Can anyone really say that s(he) has kept the Sabbath? The very thought of 24 four sacred hours spent in total connection to God sounds like an ideal that is beyond our own power to achieve. By connecting to the source of infinite power it is then not an ideal, but a reality. But how does one know that the connection has been made and that one has, in fact, truly kept the Sabbath day in all its purity and devotion? One can refrain from thinking non-Sabbath thoughts as best as one can, or doing non-Sabbath things, i.e., shopping and working out at the gym, but does that constitute true Sabbath keeping? Some may think their efforts amount to Sabbath keeping when, in fact, they are nothing more than formalistic or legalistic exercises that occur but one day a week. Would it not be more spiritually fulfilling to observe the spiritual nature of the Sabbath all week long and all day long, as often as one was able to take a moment for religious reflection?

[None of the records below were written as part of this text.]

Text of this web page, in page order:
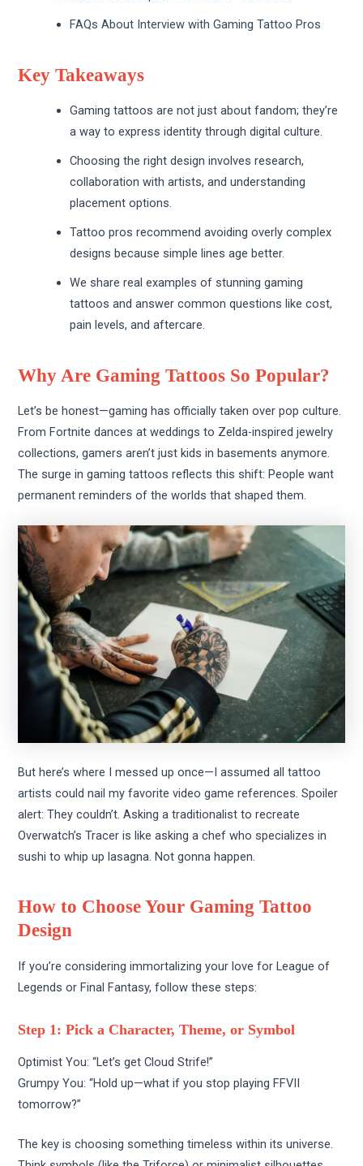
FAQs About Interview with Gaming Tattoo Pros
Key Takeaways
Gaming tattoos are not just about fandom; they’re
a way to express identity through digital culture.
Choosing the right design involves research,
collaboration with artists, and understanding
placement options.
Tattoo pros recommend avoiding overly complex
designs because simple lines age better.
We share real examples of stunning gaming
tattoos and answer common questions like cost,
pain levels, and aftercare.
Why Are Gaming Tattoos So Popular?
Let’s be honest—gaming has officially taken over pop culture.
From Fortnite dances at weddings to Zelda-inspired jewelry
collections, gamers aren’t just kids in basements anymore.
The surge in gaming tattoos reflects this shift: People want
permanent reminders of the worlds that shaped them.
But here’s where I messed up once—I assumed alltattoo
artists could nail my favorite video game references. Spoiler
alert: They couldn’t. Asking a traditionalist to recreate
Overwatch’s Tracer is like asking a chef who specializes in
sushi to whip up lasagna. Not gonna happen.
How to Choose Your Gaming Tattoo
Design
If you’re considering immortalizing your love for League of
Legends or Final Fantasy, follow these steps:
Step 1: Pick a Character, Theme, or Symbol
Optimist You: “Let’s get Cloud Strife!”
Grumpy You: “Hold up—what if you stop playing FFVII
tomorrow?”
The key is choosing something timeless within its universe.
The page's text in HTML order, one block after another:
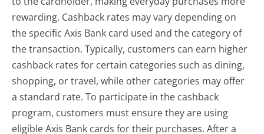
rewarding. Cashback rates may vary depending on
the specific Axis Bank card used and the category of
the transaction. Typically, customers can earn higher
cashback rates for certain categories such as dining,
shopping, or travel, while other categories may offer
a standard rate. To participate in the cashback
program, customers must ensure they are using
eligible Axis Bank cards for their purchases. After a
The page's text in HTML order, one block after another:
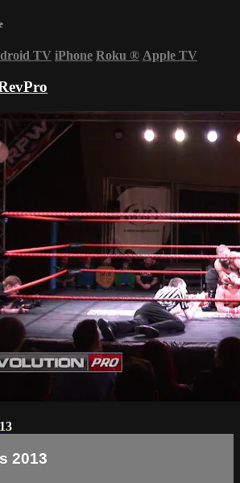
TV iPhone Roku ® Apple TV
2013
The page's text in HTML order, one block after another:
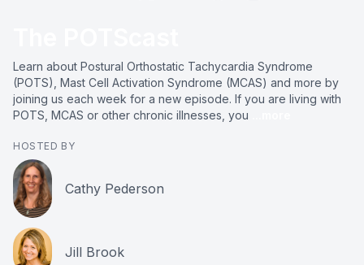
Learn about Postural Orthostatic Tachycardia Syndrome
(POTS), Mast Cell Activation Syndrome (MCAS) and more by
joining us each week for a new episode. If you are living with
POTS, MCAS or other chronic illnesses, you
HOSTED BY
Cathy Pederson
Jill Brook
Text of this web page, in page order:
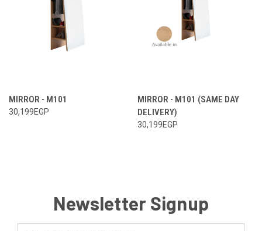
MIRROR - M101
30,199EGP
MIRROR - M101 (SAME DAY
DELIVERY)
30,199EGP
Newsletter Signup
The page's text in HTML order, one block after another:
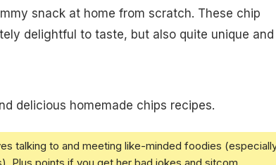
snack at home from scratch. These chip
delightful to taste, but also quite unique and
delicious homemade chips recipes.
talking to and meeting like-minded foodies
Plus points if you get her bad jokes and sitcom
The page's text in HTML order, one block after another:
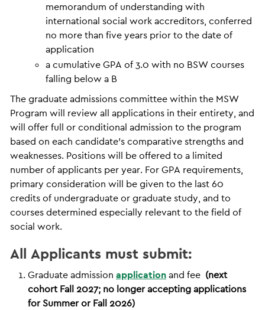
memorandum of understanding with
international social work accreditors, conferred
no more than five years prior to the date of
application
a cumulative GPA of 3.0 with no BSW courses
falling below a B
The graduate admissions committee within the MSW
Program will review all applications in their entirety, and
will offer full or conditional admission to the program
based on each candidate’s comparative strengths and
weaknesses. Positions will be offered to a limited
number of applicants per year. For GPA requirements,
primary consideration will be given to the last 60
credits of undergraduate or graduate study, and to
courses determined especially relevant to the field of
social work.
All Applicants must submit:
Graduate admission applicationand fee (next
cohort Fall 2027; no longer accepting applications
for Summer or Fall 2026)

If the Sabbath is more than just a 24-hour phenomenon, if it is an Endless Sabbath, a virtual Sabbath that has its power supply in the actual seventh day, but that, nevertheless, comes in and out of your waking consciousness as many times as you have need of the spiritual nourishment that true Sabbath-keeping provides, then it could truly be said that the Sabbath was made for man and not man for the Sabbath.
Someone told me once of a neighbor who was so concerned that he'd not keep the Sabbath holy that once he got home from church and had a light meal, he'd go to sleep so as not to provide opportunity for breaking the Sabbath. Of course, one smiles, because in going to bed for the purpose of the not breaking the Sabbath, he was, in fact, breaking the Sabbath. But at least the man's heart was in the right place. Or was it?

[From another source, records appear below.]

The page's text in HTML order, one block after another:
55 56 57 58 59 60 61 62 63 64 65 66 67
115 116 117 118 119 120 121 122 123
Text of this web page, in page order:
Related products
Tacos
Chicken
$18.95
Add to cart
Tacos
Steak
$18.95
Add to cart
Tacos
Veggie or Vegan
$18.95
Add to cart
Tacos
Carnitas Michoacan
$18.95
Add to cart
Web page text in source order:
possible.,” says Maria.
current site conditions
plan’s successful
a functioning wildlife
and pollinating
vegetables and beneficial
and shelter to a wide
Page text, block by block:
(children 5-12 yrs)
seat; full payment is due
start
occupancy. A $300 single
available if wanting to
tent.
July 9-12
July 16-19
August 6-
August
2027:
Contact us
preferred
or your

Then there are different styles or intensities of Sabbath keeping. Years ago I heard a friend say that when he moved from the Northeast to California he didn't feel comfortable with his Adventist relatives on Sabbath afternoon activities. They'd invite him to go on a yacht and enjoy the water in the San Francisco bay. He would routinely opt to stay home or look for churches with Sabbath afternoon programming instead of joining his Adventist relatives in their preferred Sabbath afternoon activities. The poor have no such problems as they don't have yachts, or oftentimes even a car to get them to church and have to rely on public transportation or their own two feet. Being poor solves a host of problems while creating others.
After I've read my bible and sung a Sabbath vesper hymn on Friday night and washed the few dishes I dirtied in preparing dinner for one, and feeding Callisto, my retriever, I then look for the least offensive DVD I can watch. I was surprised that last Friday night, I enjoyed and lived to tell the tale of watching Pedro Almodovar's Volver with Penelope Cruz. It was a family-oriented movie, but of course, not for every family. But for my family of one, and of course, Callisto never complains as to what I watch, it felt just right for my progressive Adventist Sabbath. I even got a timer to turn on the TV and the DVD player during the Sabbath so I wouldn't have to break that old Judaic injunction about not turning on the light.
Happy Sabbath, however you keep, or try to keep, the holy Seventh day.